A section of the trade has expressed concern that the revised policy will boost the open market prices of edible oils and thereby fuel inflation. True, some increase in the prices of edible oils will be inevitable because of the tightening of supply.

But if the price increase persists and reaches alarming heights, the government may not hesi­tate to arrange more imports of edible oils to control runaway prices. However, modest increase in prices will ultimately put the oilseeds economy on a sound footing and help achieve a breakthrough in the production of oilseeds.

It is worth recognising that the impact of the policy of decontrol will not be even among different vanaspati units and among regions. The general feeling is that the benefit of the policy will be reaped mainly by big units to secure about 70 per cent of their edible oil requirements in the open market.

Similarly, the vanaspati units in the east­ern region will have to procure bulk of their indige­nous oil requirements from outside the region in­volving additional cost in manufacturing vanaspati.

According to one estimate, additional cost of transportation and sales taxes etc. would add up to Rs. 480 per ton of vanaspati.
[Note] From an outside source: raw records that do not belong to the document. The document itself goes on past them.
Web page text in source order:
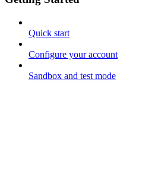
Quick start
Configure your account
Sandbox and test mode
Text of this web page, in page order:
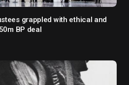
grappled with ethical and
BP deal
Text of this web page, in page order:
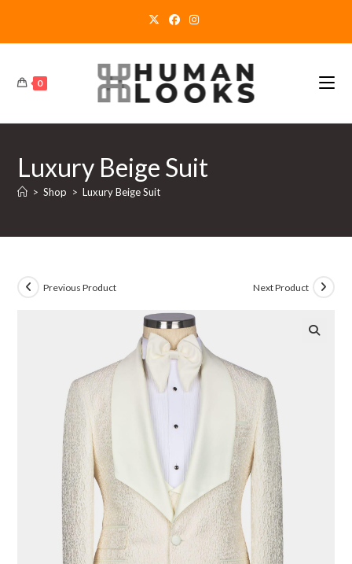
0
Luxury Beige Suit
> Shop > Luxury Beige Suit
Previous Product Next Product

This will place the vanaspati units in the region at a disad­vantageous position compared with the units in other states.

The Vanaspati Manufacturers’ Association has urged the Government to remove altogether the ceilings on the use of mustard and rapeseed oils by the vanaspati industry. The production of these oils had shown steady increase in recent years. Moreover the demand for these oils is regional and largely inflexible.
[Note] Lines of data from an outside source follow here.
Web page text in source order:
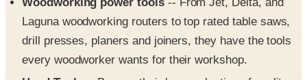
drill presses, planers and joiners, they have the tools
every woodworker wants for their workshop.
Hand Tools
-- Browse their huge selection of quality
hand tools for every type of project. Experienced wood

According to industry sources, the growers were not getting remunerative prices for these oils because of poor demand for direct con­sumption. The Association has, therefore, pleaded with the government to allow the vanaspati indus­try to use these oils as raw materials.
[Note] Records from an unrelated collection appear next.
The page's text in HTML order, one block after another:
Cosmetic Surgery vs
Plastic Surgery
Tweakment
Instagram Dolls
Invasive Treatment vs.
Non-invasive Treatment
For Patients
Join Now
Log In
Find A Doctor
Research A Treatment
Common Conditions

While welcoming the government’s decision to remove the informal price control and to reduce the quantum of imported oils, the Association has also pleaded for the abolition of excise duty on va­naspati industry. It may be recalled that the excise duty on vanaspati was raised from 5 percent ad valorem to 10 percent in the union budget for 1985- 86.

At the prevailing price, the excise duty amounts to Rs. 574 per ton or Rs. 24 per tin of 15 kg. Compared to this, refined oil bears a lower duty in­cidence of Rs. 106 per ton or Rs. 1.60 per tin of 15 kg.

The Association has also pleaded with the Government for the removal of curbs on the use of solvent extracted oils which will enable the sol­vent extraction industry to improve its capacity utilisation. Similarly, it has demanded the re­moval of restrictions on the production of vanaspa­ti in pre-packaged consumer packs and production of groundnut refined oil, margarine and shortening.

At present, 30 per cent expeller mustard, rapeseed and toria oil and 10 per cent solvent extracted mus­tard oil is being allowed in the manufacture of va­naspati. The Government should consider raising this share of oil to enable the industry to meet its raw material requirements and produce vanaspati at a reasonable price.